Plan To Reduce Water Pollution From Farming

The managing director of Welsh Water’s wastewater services is considering introducing a scheme to reduce pollution runoff from farmed land, the South Wales Guardian reports. Under the new proposals, farmers would be given rewards for limited the amount of polluting fertilisers and chemicals that is washed off their land and into watercourses.

Steve Wilson, MD of Dwr Cymru (Welsh Water), said that the proposals would be discussed during a panel at the Royal Welsh Show. The plans are part of a wider consultation into wastewater management in Wales, in response to the statutory requirement through the Environment Act 2021.

The new requirements have been introduced to oblige water companies to produce long-term drainage and wastewater management plans. The aim is to mitigate the effects of pollution, benefit the environment, and improve the existing infrastructure. It should also reduce the discharges from storm overflows, and improve the treatment of sewage.

An Ofwat spokesman said: “It’s important that wastewater companies understand the public concern around pollution and climate change and ensure that they comply with their legal obligations.”

“We welcome the publication of the plans, which are an important step in reducing pollution incidents and addressing the impact of climate change and population growth, while ensuring the resilience of drainage and wastewater services.”

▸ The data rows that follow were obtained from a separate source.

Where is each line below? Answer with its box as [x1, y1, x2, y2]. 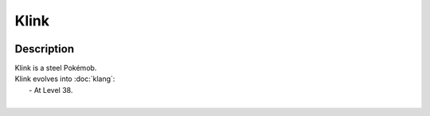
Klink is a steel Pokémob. [14, 64, 97, 73]
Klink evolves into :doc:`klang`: [14, 74, 115, 83]
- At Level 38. [29, 85, 73, 95]
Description [14, 42, 75, 56]
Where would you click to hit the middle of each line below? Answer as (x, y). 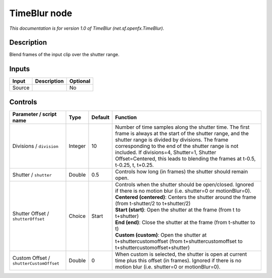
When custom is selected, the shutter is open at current (181, 254)
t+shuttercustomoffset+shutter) (152, 247)
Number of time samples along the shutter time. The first (182, 127)
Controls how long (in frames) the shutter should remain (182, 172)
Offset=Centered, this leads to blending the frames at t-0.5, (185, 158)
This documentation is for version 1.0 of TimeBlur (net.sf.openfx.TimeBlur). (87, 28)
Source (21, 88)
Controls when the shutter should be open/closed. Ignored (185, 184)
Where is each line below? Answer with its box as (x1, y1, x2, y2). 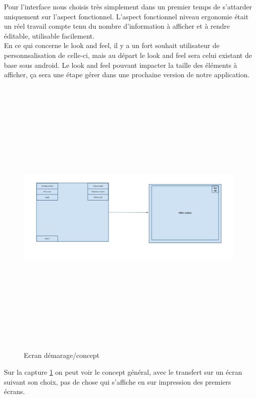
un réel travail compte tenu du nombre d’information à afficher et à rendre (4, 21, 230, 31)
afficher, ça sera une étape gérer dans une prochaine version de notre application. (4, 69, 250, 80)
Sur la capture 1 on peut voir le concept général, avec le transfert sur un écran (4, 367, 242, 377)
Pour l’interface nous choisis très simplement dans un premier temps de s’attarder (4, 1, 252, 11)
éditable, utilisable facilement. (4, 30, 95, 41)
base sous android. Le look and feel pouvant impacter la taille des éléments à (4, 59, 237, 70)
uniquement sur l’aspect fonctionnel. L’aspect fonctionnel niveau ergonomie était (4, 11, 249, 21)
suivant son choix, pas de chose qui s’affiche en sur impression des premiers (4, 376, 231, 387)

Steve Wilson also said he would be considering plans to make it more difficult for Welsh householders to Tarmac over their front gardens, which increases surface runoff and elevates the water levels. This increases the potential for raw sewage to enter watercourses, during peak flow times when storm overflows are filled.

Currently, storm overflow pipes are used to channel excess surface water and sewage into the sea and rivers, and because of the more frequent intense weather episodes over the past decade, this has been happening on a more regular basis. The pollution has led to severe criticism from environmental pressure groups, and wild swimmers.

Natural Resources Wales (NRW) is also concerned at the volume of phosphates entering rivers through runoff from cultivated farming fields. In fact, over 60% of the water bodies in Wales fail the targets set for river phosphate levels, spurring calls for tougher action.

One proposal to reduce phosphate levels in rivers is to install phosphate stripping technology in all water treatment works.

Mr Wilson told Wales Online that: “Welsh Water had 164 sewage works in river SACs and that it was adding phosphate stripping to 11 of them on the Wye, and planned to bring forward schemes for others.”

He continued: “… doing so at smaller sewage works serving smaller communities made less environmental and financial sense, especially in rural areas where 60% to 70% of nutrient run-off came from agriculture.

Adding that: “… offering farmers money to reduce run-off by using less fertiliser, for example, or by planting the edge of their riverside fields with trees, could be a better option.”

There was also a warning that the cost of extra measures would be passed on to customers in the end, at a time when the average water bill was already rising by £20 per year.